Which is worse, monkeys with matches or dems with money?
“Which is worse, monkeys with matches or dems with money?”
There’s a difference?
Oh yea, I guess there is. Monkeys are trainable.
“Hey, monkey! Those matches? You didn’t build those!”
That would be ‘Rats with yo stash.
What would he do in the wild? Nothing. He cannot create matches. Has no concept of chemistry. And if they did manage to start a fire would burn down the whole forest. This is more evilution nonsense.
Unless he can rub two sticks together to start a fire he’s just aping what humans have trained him to do.
I’d put a lemur with a gun (Fierce Creatures) up against them anytime. Definitely the dumbest animal with (sort of) opposeable thumbs.
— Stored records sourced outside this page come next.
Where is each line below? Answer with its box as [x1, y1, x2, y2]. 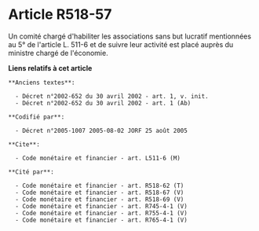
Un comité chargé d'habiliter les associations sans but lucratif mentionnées [8, 31, 252, 41]
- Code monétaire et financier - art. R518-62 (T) [15, 181, 184, 189]
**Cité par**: [8, 167, 55, 176]
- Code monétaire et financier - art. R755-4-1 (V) [15, 209, 188, 217]
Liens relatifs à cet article [8, 63, 93, 72]
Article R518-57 [8, 5, 112, 24]
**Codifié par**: [8, 112, 65, 121]
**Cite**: [8, 140, 41, 148]
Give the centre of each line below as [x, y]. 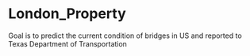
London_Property [67, 14]
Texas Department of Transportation [67, 43]
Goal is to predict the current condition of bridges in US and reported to [125, 35]
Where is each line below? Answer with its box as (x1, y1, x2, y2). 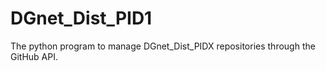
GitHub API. (10, 50, 59, 62)
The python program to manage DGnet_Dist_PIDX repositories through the (10, 40, 316, 52)
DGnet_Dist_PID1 (10, 7, 153, 30)
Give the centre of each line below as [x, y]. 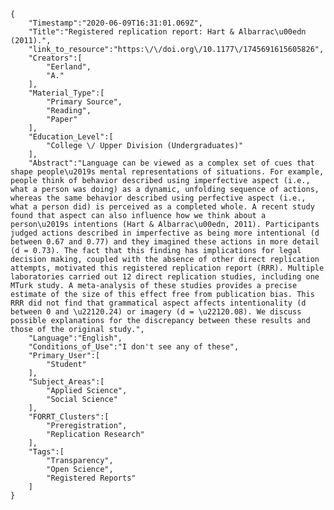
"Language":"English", [75, 338]
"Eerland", [69, 67]
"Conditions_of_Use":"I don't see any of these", [134, 347]
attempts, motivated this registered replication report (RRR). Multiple [167, 268]
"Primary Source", [84, 102]
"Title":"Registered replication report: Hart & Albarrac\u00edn [167, 32]
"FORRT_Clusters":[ [69, 417]
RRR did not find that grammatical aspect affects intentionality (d [158, 303]
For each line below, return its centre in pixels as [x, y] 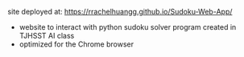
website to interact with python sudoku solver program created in [128, 27]
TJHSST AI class [47, 36]
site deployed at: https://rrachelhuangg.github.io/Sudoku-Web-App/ [120, 12]
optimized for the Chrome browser [77, 44]
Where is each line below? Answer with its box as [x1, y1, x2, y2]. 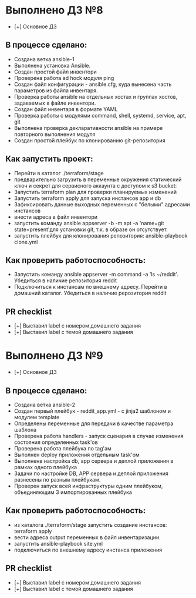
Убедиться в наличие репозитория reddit [13, 277, 117, 284]
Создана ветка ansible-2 [13, 401, 76, 408]
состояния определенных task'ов [13, 439, 98, 446]
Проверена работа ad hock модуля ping [13, 74, 114, 81]
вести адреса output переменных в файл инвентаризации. [13, 533, 161, 541]
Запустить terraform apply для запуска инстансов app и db [13, 195, 161, 202]
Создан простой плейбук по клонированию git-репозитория [13, 136, 165, 144]
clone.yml [13, 238, 38, 245]
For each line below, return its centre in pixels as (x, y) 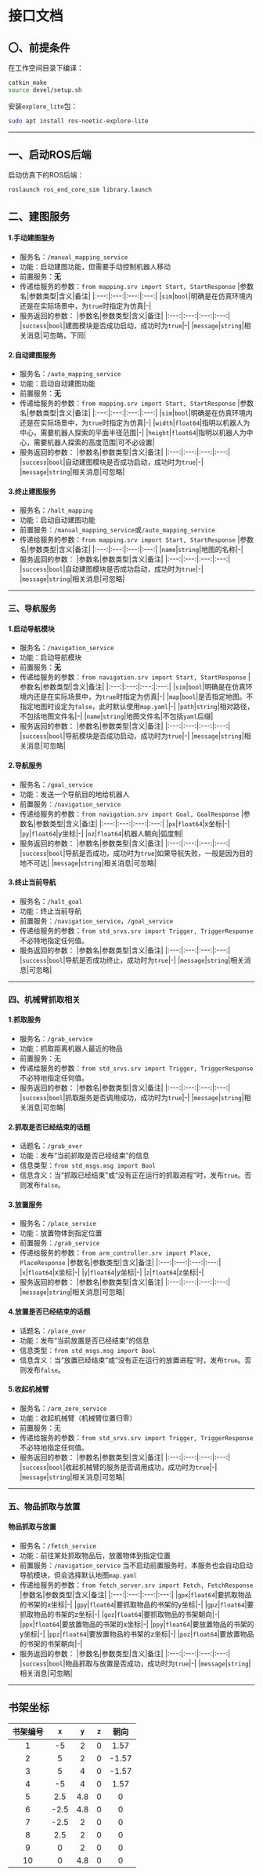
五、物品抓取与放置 (44, 1506)
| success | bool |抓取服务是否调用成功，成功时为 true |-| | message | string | (131, 1097)
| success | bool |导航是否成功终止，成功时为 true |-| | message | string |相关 (131, 960)
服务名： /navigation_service (67, 648)
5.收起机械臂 (29, 1389)
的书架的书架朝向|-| (51, 1644)
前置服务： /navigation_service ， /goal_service (96, 920)
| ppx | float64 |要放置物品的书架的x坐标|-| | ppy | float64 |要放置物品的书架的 (137, 1624)
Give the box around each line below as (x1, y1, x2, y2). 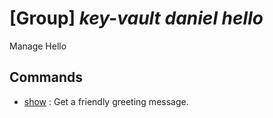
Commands (9, 69, 84, 86)
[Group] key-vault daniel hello (9, 7, 264, 30)
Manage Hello (9, 40, 67, 52)
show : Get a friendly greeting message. (23, 95, 189, 107)
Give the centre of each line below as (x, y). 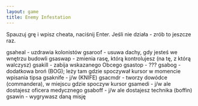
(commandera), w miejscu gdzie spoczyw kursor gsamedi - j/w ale (88, 83)
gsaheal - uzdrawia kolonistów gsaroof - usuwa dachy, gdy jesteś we (92, 52)
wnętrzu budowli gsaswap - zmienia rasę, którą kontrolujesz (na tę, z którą (98, 58)
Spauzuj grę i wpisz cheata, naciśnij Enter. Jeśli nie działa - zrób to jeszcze (99, 34)
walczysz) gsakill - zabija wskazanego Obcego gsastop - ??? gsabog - (94, 65)
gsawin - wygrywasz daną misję (46, 96)
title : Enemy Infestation (38, 17)
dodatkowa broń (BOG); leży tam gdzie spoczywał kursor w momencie (94, 71)
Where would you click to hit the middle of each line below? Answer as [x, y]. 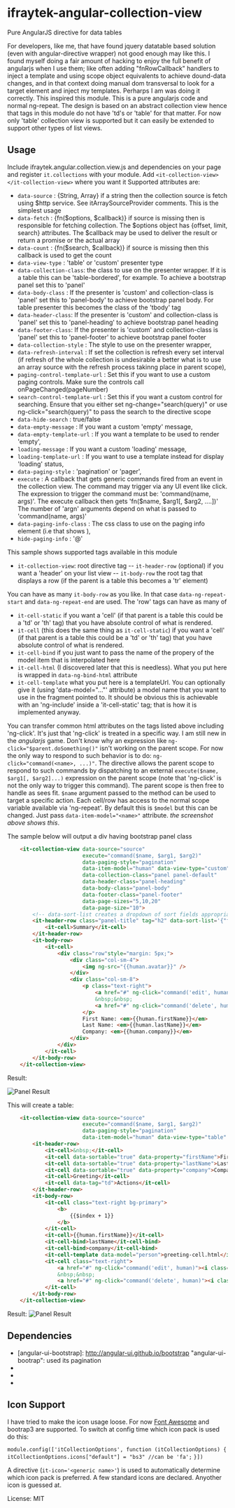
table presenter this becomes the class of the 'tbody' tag [99, 307]
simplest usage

It just so happens that humans learn by aping their parents. We’re not born with the ability to make fire any more than the ape is. The percentage of Americans who know how to start a fire from scratch, and have actually done so, is miniscule. I used to show bus loads of people daily how to start a fire with a steel and flint and with a bow and fireboard, how to find tinder and how to prepare charcloth. None of them had ever done it.
So what would a human do ? I think matches are very close to gun powder but I would have a hard time finding sulphur, potasium nitrate to make it and without looking it up, I don't know the proportions either. And frankly, it took humans a really long time to discover gunpowder.
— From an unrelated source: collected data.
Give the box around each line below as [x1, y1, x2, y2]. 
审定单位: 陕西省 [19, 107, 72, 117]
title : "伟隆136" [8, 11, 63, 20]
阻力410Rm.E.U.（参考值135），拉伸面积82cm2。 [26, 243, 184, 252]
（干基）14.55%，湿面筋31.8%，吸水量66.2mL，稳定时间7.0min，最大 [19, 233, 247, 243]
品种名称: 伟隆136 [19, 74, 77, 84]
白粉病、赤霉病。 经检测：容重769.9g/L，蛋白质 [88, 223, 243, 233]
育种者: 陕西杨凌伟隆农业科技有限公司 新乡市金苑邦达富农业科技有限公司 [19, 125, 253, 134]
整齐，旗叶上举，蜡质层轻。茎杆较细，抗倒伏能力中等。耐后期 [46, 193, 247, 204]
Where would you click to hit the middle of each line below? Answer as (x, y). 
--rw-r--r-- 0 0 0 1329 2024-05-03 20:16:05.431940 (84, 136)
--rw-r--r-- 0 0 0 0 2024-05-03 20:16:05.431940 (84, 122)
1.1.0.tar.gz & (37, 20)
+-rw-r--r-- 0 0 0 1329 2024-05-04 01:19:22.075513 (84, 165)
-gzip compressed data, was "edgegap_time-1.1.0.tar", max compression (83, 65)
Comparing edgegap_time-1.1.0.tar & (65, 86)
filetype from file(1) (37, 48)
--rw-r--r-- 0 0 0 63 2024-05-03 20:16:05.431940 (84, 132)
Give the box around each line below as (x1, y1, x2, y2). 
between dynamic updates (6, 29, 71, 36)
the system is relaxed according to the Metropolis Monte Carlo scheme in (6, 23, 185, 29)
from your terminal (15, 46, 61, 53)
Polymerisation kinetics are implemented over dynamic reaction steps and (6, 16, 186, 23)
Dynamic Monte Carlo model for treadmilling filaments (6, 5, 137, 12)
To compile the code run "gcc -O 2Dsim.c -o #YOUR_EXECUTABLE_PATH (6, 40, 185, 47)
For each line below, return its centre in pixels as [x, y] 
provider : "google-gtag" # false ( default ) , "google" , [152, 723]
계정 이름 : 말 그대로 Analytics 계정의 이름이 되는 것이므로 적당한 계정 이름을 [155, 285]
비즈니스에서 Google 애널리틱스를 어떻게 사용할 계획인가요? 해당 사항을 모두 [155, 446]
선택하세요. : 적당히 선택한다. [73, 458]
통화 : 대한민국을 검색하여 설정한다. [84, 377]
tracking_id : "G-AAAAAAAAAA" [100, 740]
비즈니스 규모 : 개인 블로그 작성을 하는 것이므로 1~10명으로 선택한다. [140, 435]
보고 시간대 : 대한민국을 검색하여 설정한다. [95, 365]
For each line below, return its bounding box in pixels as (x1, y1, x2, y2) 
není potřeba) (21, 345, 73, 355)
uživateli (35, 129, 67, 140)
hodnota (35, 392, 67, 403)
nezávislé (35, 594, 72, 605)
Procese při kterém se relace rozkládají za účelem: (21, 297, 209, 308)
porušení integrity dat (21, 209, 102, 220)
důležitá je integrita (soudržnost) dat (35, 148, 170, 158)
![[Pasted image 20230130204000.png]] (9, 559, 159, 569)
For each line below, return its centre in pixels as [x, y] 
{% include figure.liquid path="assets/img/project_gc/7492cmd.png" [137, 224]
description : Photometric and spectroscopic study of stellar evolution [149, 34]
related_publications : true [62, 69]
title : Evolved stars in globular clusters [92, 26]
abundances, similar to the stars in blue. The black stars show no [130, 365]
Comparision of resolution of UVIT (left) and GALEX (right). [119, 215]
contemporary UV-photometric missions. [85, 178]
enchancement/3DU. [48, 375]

No one is saying a chimp is as smart as human. What these people are saying is that humans and apes are not that far apart.
DON'T call me a monkey.
http://www.youtube.com/watch?v=RdVMQbZwP-0
I'll bet his favorite scene involved Rae Dawn Chong and Perlman in a cage.
Matches have been used for gunpowder. Can’t remember if it was Robert Ruark or Peter Capstick who told the story of having to go after a bull elephant that had been wounded by a local villager with a homemade rifle using matches as the powder and a short piece of 1/2 inch rebar as the projectile.
I agree. The ability to strike a match is significantly different that actually making fire from raw materials. More pseudo scientific gobbledygoook from the pinhead crowd.
And I am saying the God has has declared it an immeasurable gulf. Apes have no spirit. No spark. They are bereft of grasping the concept of eternity. Man is further from Ape than light is from darkness.
But does he know how to refill a Zippo lighter?